# Killies Import > Non-Killie Segment >  Species identification (Solved - Gymnarchus niloticus)

## SamCosta

Hi, 
I've always had a "thing" for odd-ball species, right now except for the killies i keep a pair of _Erpetoichthys calabaricus_ plus some other random and rather common fish. Besides the rope fish i also keep a tank of axolotls (not a fish i know  :Smile: ). 
I would like to know if anybody could help me identify this specie 

 

 

I've done some "look see" at some websites but no luck so far. Any insights? 

Thanks, 

Sam da Costa

----------


## stormhawk

Its some kind of gymnarchid, probably related to the mormyrids - ("baby whales" and elephant-nose fishes). My guess is that it should be the Aba Aba or otherwise called _Gymnarchus niloticus_.

----------


## SamCosta

Thanks a lot, now i have another species to look into  :Wink:  

Sam

----------


## stormhawk

They will grow very large and get a little more aggressive as they get older. They eat alot too and will hunt invertebrates.
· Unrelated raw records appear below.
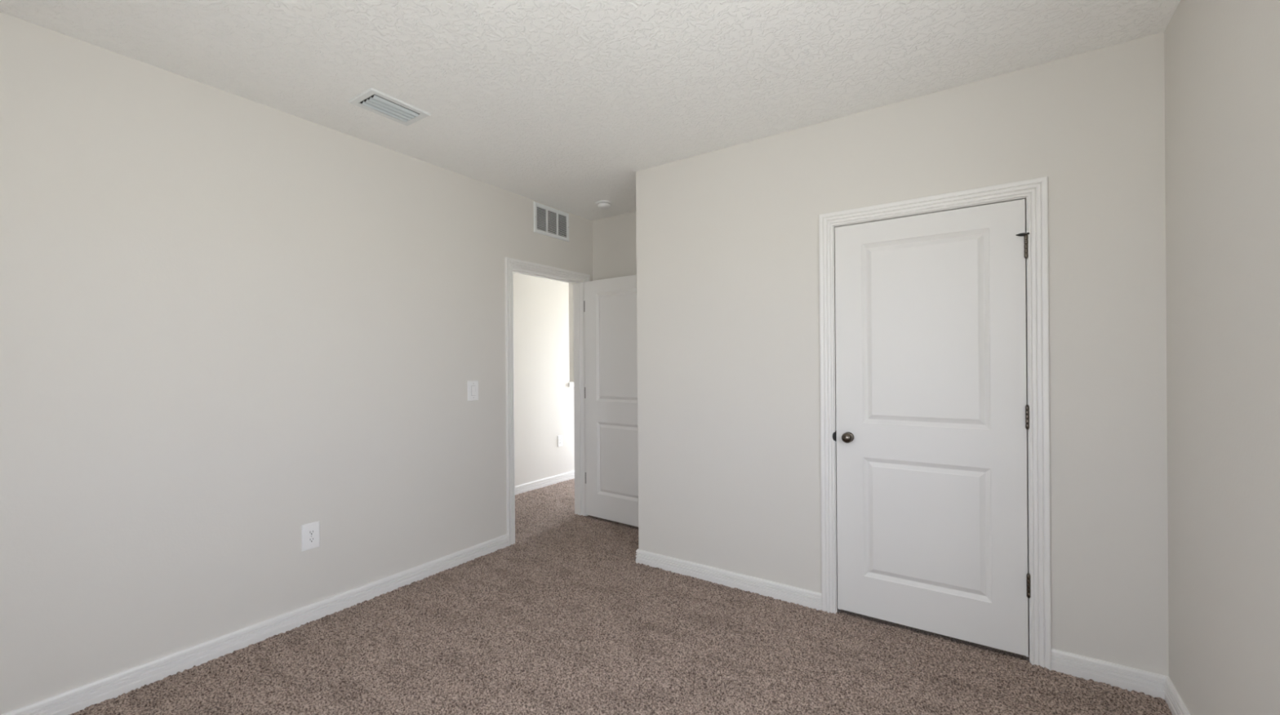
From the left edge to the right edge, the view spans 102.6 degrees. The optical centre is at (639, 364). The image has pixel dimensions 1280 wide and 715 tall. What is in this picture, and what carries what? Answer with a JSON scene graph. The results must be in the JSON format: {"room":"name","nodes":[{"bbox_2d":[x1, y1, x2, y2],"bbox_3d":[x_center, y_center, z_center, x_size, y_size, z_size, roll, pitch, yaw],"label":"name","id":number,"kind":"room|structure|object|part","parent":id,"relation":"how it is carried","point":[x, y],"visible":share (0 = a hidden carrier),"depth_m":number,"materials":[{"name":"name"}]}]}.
{"room":"empty bedroom","nodes":[
{"label":"empty bedroom","id":0,"kind":"room"},
{"bbox_2d":[0,11,592,714],"bbox_3d":[-1.161,0.036,3.670,0.115,2.660,6.250,0,0,34],"label":"wall","id":1,"kind":"structure","parent":0,"point":[231,324],"depth_m":2.38,"materials":[{"name":"white paint"}]},
{"bbox_2d":[1,533,508,714],"bbox_3d":[-1.920,1.317,2.429,0.016,0.096,3.332,0,0,34],"label":"baseboard","id":2,"kind":"structure","parent":1,"relation":"attached to","point":[76,700],"depth_m":2.42,"materials":[{"name":"white paint"}]},
{"bbox_2d":[301,520,319,551],"bbox_3d":[-1.736,0.908,2.707,0.011,0.138,0.087,0,0,34],"label":"power outlet","id":3,"kind":"object","parent":1,"relation":"attached to","point":[310,532],"visible":1,"depth_m":2.70,"materials":[{"name":"white plastic"}]},
{"bbox_2d":[307,537,315,542],"bbox_3d":[-1.733,0.928,2.705,0.004,0.028,0.034,0,0,34],"label":"receptacle","id":4,"kind":"object","parent":3,"relation":"attached to","point":[310,540],"depth_m":2.70,"materials":[{"name":"grey plastic"}]},
{"bbox_2d":[307,529,315,535],"bbox_3d":[-1.733,0.889,2.705,0.004,0.028,0.034,0,0,34],"label":"receptacle","id":5,"kind":"object","parent":3,"relation":"attached to","point":[310,532],"depth_m":2.70,"materials":[{"name":"grey plastic"}]},
{"bbox_2d":[467,380,478,400],"bbox_3d":[-1.157,0.184,3.561,0.012,0.138,0.089,0,0,34],"label":"light switch","id":6,"kind":"object","parent":1,"relation":"attached to","point":[473,385],"visible":1,"depth_m":3.56,"materials":[{"name":"white plastic"}]},
{"bbox_2d":[504,257,590,546],"bbox_3d":[-0.771,0.279,4.237,0.152,2.152,0.961,0,0,34],"label":"trim","id":7,"kind":"structure","parent":1,"relation":"attached to","point":[513,265],"depth_m":4.31,"materials":[{"name":"white paint"}]},
{"bbox_2d":[533,201,568,241],"bbox_3d":[-0.721,-1.166,4.214,0.011,0.242,0.408,0,0,34],"label":"air vent","id":8,"kind":"object","parent":1,"relation":"in","point":[548,221],"visible":1,"depth_m":4.20,"materials":[{"name":"white metal"}]},
{"bbox_2d":[583,274,638,527],"bbox_3d":[-0.156,0.297,4.265,0.824,2.038,0.151,0,0,38],"label":"door","id":9,"kind":"structure","parent":1,"relation":"in","point":[610,304],"depth_m":4.31,"materials":[{"name":"white paint"}]},
{"bbox_2d":[513,272,574,485],"bbox_3d":[-1.632,0.039,4.930,0.115,2.660,4.700,0,0,34],"label":"wall","id":10,"kind":"structure","parent":0,"point":[540,304],"depth_m":5.63,"materials":[{"name":"white paint"}]},
{"bbox_2d":[515,470,574,495],"bbox_3d":[-1.568,1.313,4.894,0.016,0.096,4.700,0,0,34],"label":"baseboard","id":11,"kind":"structure","parent":10,"relation":"attached to","point":[519,489],"depth_m":5.64,"materials":[{"name":"white paint"}]},
{"bbox_2d":[557,435,562,447],"bbox_3d":[-0.910,0.880,5.865,0.011,0.125,0.080,0,0,34],"label":"power outlet","id":12,"kind":"object","parent":10,"relation":"attached to","point":[559,437],"visible":1,"depth_m":5.86,"materials":[{"name":"white plastic"}]},
{"bbox_2d":[568,382,573,386],"bbox_3d":[-0.593,0.240,6.443,0.160,0.050,1.032,0,0,34],"label":"trim","id":13,"kind":"structure","parent":10,"relation":"on","point":[571,384],"depth_m":6.00,"materials":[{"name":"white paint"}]},
{"bbox_2d":[568,283,573,382],"bbox_3d":[-0.367,0.028,7.003,2.335,2.660,0.150,0,0,34],"label":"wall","id":14,"kind":"structure","parent":0,"point":[571,285],"depth_m":7.33,"materials":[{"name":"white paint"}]},
{"bbox_2d":[0,0,1180,220],"bbox_3d":[-0.636,-1.348,3.333,6.348,0.100,6.600,0,0,34],"label":"ceiling","id":15,"kind":"structure","parent":0,"point":[560,104],"depth_m":2.18,"materials":[{"name":"white paint"}]},
{"bbox_2d":[347,87,431,125],"bbox_3d":[-1.258,-1.286,2.585,0.215,0.014,0.312,0,0,34],"label":"ceiling vent","id":16,"kind":"object","parent":15,"relation":"in","point":[371,100],"visible":1,"depth_m":2.56,"materials":[{"name":"white metal"}]},
{"bbox_3d":[-1.296,-1.285,2.612,0.015,0.012,0.231,0,0,34],"label":"blade","id":17,"kind":"part","parent":16,"relation":"part of","materials":[{"name":"white metal"}]},
{"bbox_3d":[-1.269,-1.285,2.594,0.015,0.012,0.231,0,0,34],"label":"blade","id":18,"kind":"part","parent":16,"relation":"part of","materials":[{"name":"white metal"}]},
{"bbox_3d":[-1.242,-1.285,2.575,0.015,0.012,0.231,0,0,34],"label":"blade","id":19,"kind":"part","parent":16,"relation":"part of","materials":[{"name":"white metal"}]},
{"bbox_3d":[-1.214,-1.285,2.556,0.015,0.012,0.231,0,0,34],"label":"blade","id":20,"kind":"part","parent":16,"relation":"part of","materials":[{"name":"white metal"}]},
{"bbox_2d":[595,200,613,208],"bbox_3d":[-0.288,-1.282,4.141,0.139,0.039,0.139,0,0,34],"label":"smoke detector","id":21,"kind":"object","parent":15,"relation":"attached to","point":[603,204],"visible":1,"depth_m":4.10,"materials":[{"name":"white plastic"}]},
{"bbox_2d":[592,211,636,280],"bbox_3d":[1.076,0.019,3.696,3.548,2.660,0.115,0,0,34],"label":"wall","id":22,"kind":"structure","parent":0,"point":[614,237],"depth_m":4.51,"materials":[{"name":"white paint"}]},
{"bbox_2d":[70,478,1172,714],"bbox_3d":[-0.588,1.349,3.286,6.048,0.014,6.450,0,0,34],"label":"floor","id":23,"kind":"structure","parent":0,"point":[562,619],"depth_m":2.34,"materials":[{"name":"brown carpet"}]},
{"bbox_2d":[635,31,1168,676],"bbox_3d":[1.067,0.019,2.800,2.550,2.660,0.115,0,0,34],"label":"wall","id":24,"kind":"structure","parent":0,"point":[728,263],"depth_m":2.53,"materials":[{"name":"white paint"}]},
{"bbox_2d":[635,549,822,610],"bbox_3d":[0.481,1.298,3.128,1.228,0.096,0.016,0,0,34],"label":"baseboard","id":25,"kind":"structure","parent":24,"relation":"attached to","point":[805,597],"depth_m":3.07,"materials":[{"name":"white paint"}]},
{"bbox_2d":[835,199,1031,656],"bbox_3d":[1.401,0.286,2.523,0.828,2.038,0.151,0,0,34],"label":"door","id":26,"kind":"structure","parent":24,"relation":"in","point":[932,412],"depth_m":2.48,"materials":[{"name":"white paint"}]},
{"bbox_3d":[1.083,0.385,2.681,0.054,0.054,0.052,0,0,34],"label":"knob","id":27,"kind":"part","parent":26,"relation":"part of","materials":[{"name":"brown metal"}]},
{"bbox_2d":[818,176,1051,671],"bbox_3d":[1.413,0.263,2.553,0.972,2.152,0.134,0,0,34],"label":"trim","id":28,"kind":"structure","parent":24,"relation":"attached to","point":[1034,191],"depth_m":2.28,"materials":[{"name":"white paint"}]},
{"bbox_3d":[1.047,0.386,2.756,0.014,0.057,0.043,0,0,34],"label":"strike plate","id":29,"kind":"part","parent":28,"relation":"part of","materials":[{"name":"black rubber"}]},
{"bbox_2d":[1051,648,1168,700],"bbox_3d":[1.942,1.287,2.130,0.366,0.096,0.016,0,0,34],"label":"baseboard","id":30,"kind":"structure","parent":24,"relation":"attached to","point":[1153,684],"depth_m":2.12,"materials":[{"name":"white paint"}]},
{"bbox_2d":[1164,0,1279,714],"bbox_3d":[1.395,0.018,0.843,0.200,2.660,4.466,0,0,34],"label":"wall","id":31,"kind":"structure","parent":0,"point":[1222,57],"depth_m":1.53,"materials":[{"name":"white paint"}]},
{"bbox_2d":[1164,676,1190,714],"bbox_3d":[1.074,1.294,0.549,0.016,0.096,3.606,0,0,34],"label":"baseboard","id":32,"kind":"structure","parent":31,"relation":"attached to","point":[1175,704],"depth_m":1.94,"materials":[{"name":"white paint"}]}
]}
Make sure you'll have enough space for adults because I see you have way too many Aba Abas in that tank.

----------


## SamCosta

I was thinking about getting one but after reading about them i changed my mind.
That tank isn't mine, its from a local store.
Thanks for the help.

----------


## nonamethefish

Hmm...from the looks of it someone must have found a way to breed these in captivity?

----------